Open jushe opened 7 months ago
import argparse
import torch
from torch.utils.data import DataLoader
from torchvision.transforms import Compose, CenterCrop
from data.transforms import NormalizeVideo, ToTensorVideo
from models.spatiotemporal_net import get_model
from tqdm import tqdm
import cv2
import numpy as np
from PIL import Image
def load_video_frames(video_path):
# Open the video file
cap = cv2.VideoCapture(video_path)
frames = []
while cap.isOpened():
# Read a frame from the video
ret, frame = cap.read()
# Check if the frame was successfully read
if not ret:
break
# Convert the frame to RGB format
frame_rgb = cv2.cvtColor(frame, cv2.COLOR_BGR2RGB)

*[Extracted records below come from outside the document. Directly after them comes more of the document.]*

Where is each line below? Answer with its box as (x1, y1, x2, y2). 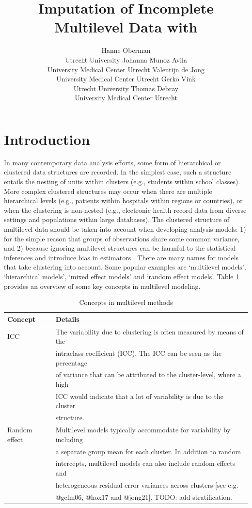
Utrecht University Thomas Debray (73, 83, 179, 93)
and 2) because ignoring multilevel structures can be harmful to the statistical (4, 243, 236, 253)
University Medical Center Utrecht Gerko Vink (56, 74, 196, 84)
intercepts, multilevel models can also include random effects (55, 458, 236, 468)
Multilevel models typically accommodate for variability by (55, 425, 231, 435)
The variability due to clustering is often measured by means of (55, 326, 244, 336)
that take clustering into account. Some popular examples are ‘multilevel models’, (4, 262, 246, 272)
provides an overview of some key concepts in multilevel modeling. (4, 281, 201, 291)

# Append the frame to the list
frames.append(frame_rgb)
# Release the video capture object
cap.release()
# Convert the list of frames to a NumPy array
frames_array = np.stack(frames)
# Transpose to match the desired shape [T, H, W, C]
frames_array = np.transpose(frames_array, (0, 3, 1, 2))
# frames_array = torch.from_numpy(frames_array)
# Convert NumPy array to PyTorch tensor
frames_tensor = torch.from_numpy(frames_array).unsqueeze(-1)
return frames_tensor
# Example usage:
# video_path = "path/to/your/video.mp4"
# video_frames = load_video_frames(video_path)
def parse_args():
parser = argparse.ArgumentParser(description="Evaluate LipForensics model on a single video")
parser.add_argument("--video_path", help="Path to the input video file", type=str, required=True)
parser.add_argument("--weights_forgery_path", help="Path to pretrained weights for forgery detection",
type=str, default="./models/weights/lipforensics_ff.pth")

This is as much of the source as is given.